(Data items)
______________________________

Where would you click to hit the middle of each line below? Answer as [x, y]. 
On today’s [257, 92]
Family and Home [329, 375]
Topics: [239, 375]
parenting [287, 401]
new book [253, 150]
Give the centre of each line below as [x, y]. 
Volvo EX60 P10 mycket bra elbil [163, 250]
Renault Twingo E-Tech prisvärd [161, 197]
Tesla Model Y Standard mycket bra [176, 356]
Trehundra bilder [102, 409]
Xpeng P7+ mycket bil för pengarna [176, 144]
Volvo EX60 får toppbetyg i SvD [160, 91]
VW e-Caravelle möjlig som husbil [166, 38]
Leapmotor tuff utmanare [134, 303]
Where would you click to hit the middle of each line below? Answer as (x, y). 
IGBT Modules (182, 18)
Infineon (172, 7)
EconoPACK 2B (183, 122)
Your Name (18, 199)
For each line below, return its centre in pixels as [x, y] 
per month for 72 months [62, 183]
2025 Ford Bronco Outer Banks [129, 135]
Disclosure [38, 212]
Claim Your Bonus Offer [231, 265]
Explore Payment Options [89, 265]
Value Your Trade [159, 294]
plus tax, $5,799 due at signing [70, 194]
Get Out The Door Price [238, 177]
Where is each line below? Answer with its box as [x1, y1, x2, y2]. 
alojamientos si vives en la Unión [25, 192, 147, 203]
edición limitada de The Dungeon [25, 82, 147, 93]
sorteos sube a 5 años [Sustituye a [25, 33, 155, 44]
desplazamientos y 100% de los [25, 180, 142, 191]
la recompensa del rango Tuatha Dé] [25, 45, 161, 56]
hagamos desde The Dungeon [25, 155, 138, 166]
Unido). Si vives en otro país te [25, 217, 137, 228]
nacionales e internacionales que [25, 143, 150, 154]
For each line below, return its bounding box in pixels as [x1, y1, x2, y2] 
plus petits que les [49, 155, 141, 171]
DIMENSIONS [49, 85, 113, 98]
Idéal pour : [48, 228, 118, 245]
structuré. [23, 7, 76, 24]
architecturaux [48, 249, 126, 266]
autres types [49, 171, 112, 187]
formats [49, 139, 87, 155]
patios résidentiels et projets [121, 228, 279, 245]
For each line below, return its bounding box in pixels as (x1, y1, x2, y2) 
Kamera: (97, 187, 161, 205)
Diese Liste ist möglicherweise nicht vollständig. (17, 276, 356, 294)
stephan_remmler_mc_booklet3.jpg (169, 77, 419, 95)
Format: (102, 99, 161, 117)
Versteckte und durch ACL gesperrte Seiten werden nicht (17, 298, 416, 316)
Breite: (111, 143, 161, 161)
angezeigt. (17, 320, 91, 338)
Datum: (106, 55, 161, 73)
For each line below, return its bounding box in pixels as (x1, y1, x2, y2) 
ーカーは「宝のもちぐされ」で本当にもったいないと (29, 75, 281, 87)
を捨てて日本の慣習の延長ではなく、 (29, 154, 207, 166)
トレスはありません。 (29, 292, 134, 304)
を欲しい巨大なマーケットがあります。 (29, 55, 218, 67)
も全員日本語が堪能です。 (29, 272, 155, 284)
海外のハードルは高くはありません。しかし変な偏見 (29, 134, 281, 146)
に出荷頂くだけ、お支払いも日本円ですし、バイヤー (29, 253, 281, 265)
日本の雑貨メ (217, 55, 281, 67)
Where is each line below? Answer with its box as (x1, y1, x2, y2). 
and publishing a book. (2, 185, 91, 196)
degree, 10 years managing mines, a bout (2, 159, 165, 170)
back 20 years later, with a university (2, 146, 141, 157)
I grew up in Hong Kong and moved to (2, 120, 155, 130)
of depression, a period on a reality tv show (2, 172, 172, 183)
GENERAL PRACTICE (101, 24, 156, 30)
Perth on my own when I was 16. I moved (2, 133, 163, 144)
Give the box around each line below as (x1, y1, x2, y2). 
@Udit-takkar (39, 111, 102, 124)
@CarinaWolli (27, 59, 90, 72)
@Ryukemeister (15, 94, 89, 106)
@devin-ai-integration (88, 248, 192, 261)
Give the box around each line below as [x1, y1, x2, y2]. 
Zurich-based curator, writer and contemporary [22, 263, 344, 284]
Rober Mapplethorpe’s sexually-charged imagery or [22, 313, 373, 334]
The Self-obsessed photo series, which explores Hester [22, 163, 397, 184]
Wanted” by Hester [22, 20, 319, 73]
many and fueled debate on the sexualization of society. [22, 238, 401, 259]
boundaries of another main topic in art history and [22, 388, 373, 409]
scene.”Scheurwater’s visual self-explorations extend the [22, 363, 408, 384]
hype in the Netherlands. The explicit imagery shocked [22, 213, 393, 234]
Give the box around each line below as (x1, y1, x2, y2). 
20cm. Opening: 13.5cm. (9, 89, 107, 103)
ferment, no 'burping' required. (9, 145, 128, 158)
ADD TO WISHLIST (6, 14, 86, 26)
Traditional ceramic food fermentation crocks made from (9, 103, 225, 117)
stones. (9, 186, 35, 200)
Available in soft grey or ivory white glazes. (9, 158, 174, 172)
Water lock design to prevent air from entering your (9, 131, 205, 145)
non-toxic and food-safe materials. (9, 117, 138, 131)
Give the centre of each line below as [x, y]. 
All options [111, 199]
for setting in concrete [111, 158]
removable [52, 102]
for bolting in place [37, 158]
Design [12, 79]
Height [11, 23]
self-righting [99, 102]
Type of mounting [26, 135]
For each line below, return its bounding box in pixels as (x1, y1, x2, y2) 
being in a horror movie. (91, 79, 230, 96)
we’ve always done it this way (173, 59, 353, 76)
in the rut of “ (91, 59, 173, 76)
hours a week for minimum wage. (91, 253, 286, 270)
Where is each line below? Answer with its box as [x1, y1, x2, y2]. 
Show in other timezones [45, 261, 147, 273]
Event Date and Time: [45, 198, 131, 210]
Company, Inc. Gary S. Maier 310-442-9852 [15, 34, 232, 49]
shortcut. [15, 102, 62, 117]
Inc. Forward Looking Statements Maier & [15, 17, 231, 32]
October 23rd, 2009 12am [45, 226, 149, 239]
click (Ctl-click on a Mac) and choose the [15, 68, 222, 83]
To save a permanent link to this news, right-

______________________________

**TASK PROMPT:** Begin at the line above that has "2025 Ford Bronco Outer Banks [129, 135]" and stop after the line that has "desplazamientos y 100%", copying each line exactly and adding nothing else.

**WRITTEN SOLUTION:**
2025 Ford Bronco Outer Banks [129, 135]
Disclosure [38, 212]
Claim Your Bonus Offer [231, 265]
Explore Payment Options [89, 265]
Value Your Trade [159, 294]
plus tax, $5,799 due at signing [70, 194]
Get Out The Door Price [238, 177]
Where is each line below? Answer with its box as [x1, y1, x2, y2]. 
alojamientos si vives en la Unión [25, 192, 147, 203]
edición limitada de The Dungeon [25, 82, 147, 93]
sorteos sube a 5 años [Sustituye a [25, 33, 155, 44]
desplazamientos y 100% de los [25, 180, 142, 191]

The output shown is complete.